Why does the standard only define common_iterator as forward_iterator at most? What are the considerations behind this?

3 answers

  • answered 2021-05-15 13:02 Philipp Claßen

    The concept of a sentinel is closely linked to a iterator as it is known from other languages, which support to advance and test whether you reached the end. A good example would be a zero-terminated string where you stop when you reached \0 but do not know the size in advance.

    My assumption is that modeling it as a std::forward_iterator is enough for the use cases where you would need to convert a C++20 iterator with a sentinel to call an older algorithm.

    I also think it should be possible to provide a generic implementation that could detect cases where the iterator provides more functionality. It would complicate the implementation in the standard library, maybe that was the argument against it. In generic code, you could still detect the special cases yourself to avoid wrapping a random access iterator.

    But to my understanding, if you deal with a performance critical code section, you should be careful with wrapping everything as a std::common_iterator unless it is needed. I would not be surprised if the underlying variant introduces some overhead.

  • answered 2021-05-15 13:58 Yakk - Adam Nevraumont

    As @daves mentioned, the end iterator is an iterator.

    If your iterator supports -- (as everything more powerful than forward does), then your common iterator has to be able to -- from the wrapped sentinel.

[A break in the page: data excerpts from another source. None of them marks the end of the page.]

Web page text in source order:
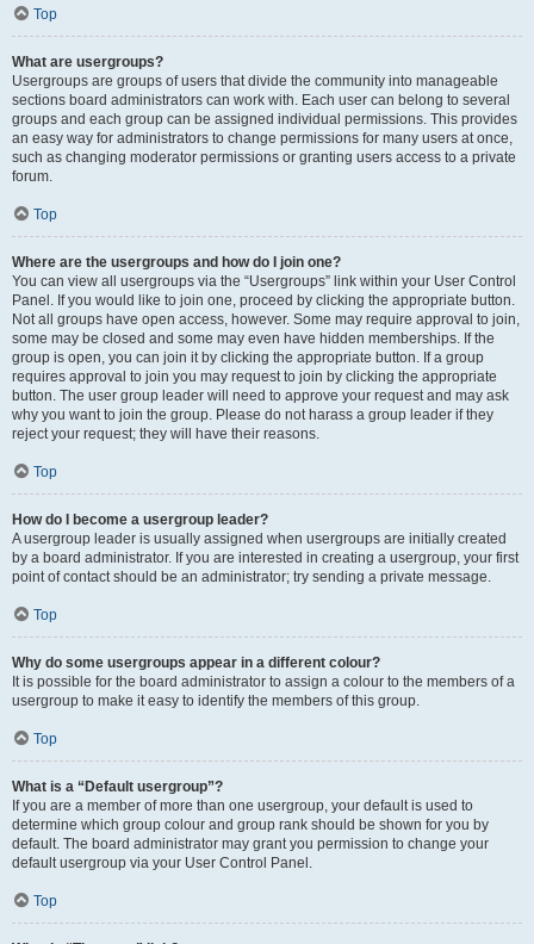
Top
What are usergroups?
Usergroups are groups of users that divide the community into manageable
sections board administrators can work with. Each user can belong to several
groups and each group can be assigned individual permissions. This provides
an easy way for administrators to change permissions for many users at once,
such as changing moderator permissions or granting users access to a private
forum.
Top
Where are the usergroups and how do I join one?
You can view all usergroups via the “Usergroups” link within your User Control
Panel. If you would like to join one, proceed by clicking the appropriate button.
Not all groups have open access, however. Some may require approval to join,
some may be closed and some may even have hidden memberships. If the
group is open, you can join it by clicking the appropriate button. If a group
requires approval to join you may request to join by clicking the appropriate
button. The user group leader will need to approve your request and may ask
why you want to join the group. Please do not harass a group leader if they
reject your request; they will have their reasons.
Top
How do I become a usergroup leader?
A usergroup leader is usually assigned when usergroups are initially created
by a board administrator. If you are interested in creating a usergroup, your first
point of contact should be an administrator; try sending a private message.
Top
Why do some usergroups appear in a different colour?
It is possible for the board administrator to assign a colour to the members of a
usergroup to make it easy to identify the members of this group.
Top
What is a “Default usergroup”?
If you are a member of more than one usergroup, your default is used to
determine which group colour and group rank should be shown for you by
default. The board administrator may grant you permission to change your
default usergroup via your User Control Panel.
Top

    Sentinels don't support --; you'd have fake it somehow. And in many cases this requires O(n) work; basically scan for the sentinel and turn it into an iterator. Which sucks.

  • answered 2021-05-15 14:07 Nicol Bolas

    If you have a non-common range of iterators, and you need to transform it into a common range, then you basically have two choices.

    You can either compute what the ending iterator would be by successively incrementing the beginning iterator until it is equal to the sentinel, or you can do trickery. common_iterator is for the latter.

    That's important because successively incrementing the begin iterator has two flaws. First, you can't do that if it's not at least a forward range. Second... what happens if the range is infinite? Because that's a thing in C++20 ranges. Indeed, that possibility is one of the most important reasons why we have a sentinel type.

    So trickery it is then. However, "trickery" in this case means creating a new iterator type that is used for both the begin and the sentinel. Therefore, it must have the limitations of both of these. The sentinel basically has to pretend that it's an iterator.

    Iterators can be incremented; sentinels can't. However, you're not allowed to increment the end iterator of a range anyway, so you can pretend that incrementing the end common_iterator is allowed. Similarly, you can't derefence a sentinel, but you can't dereference the end iterator either. So it can pretend that it could be dereferenced, even though no algorithm will do that.

    This means that for a forward range, you cannot do anything except test the ending iterator against some other iterator. In short, for a forward range, the end iterator may as well be a sentinel.

    But that's not true for higher levels of ranges. An algorithm that takes bidirectional ranges is explicitly permitted to move the end iterator backwards. But you can't do that to a sentinel that's pretending its an iterator.

    That's why a common_iterator range cannot be anything higher than a forward range.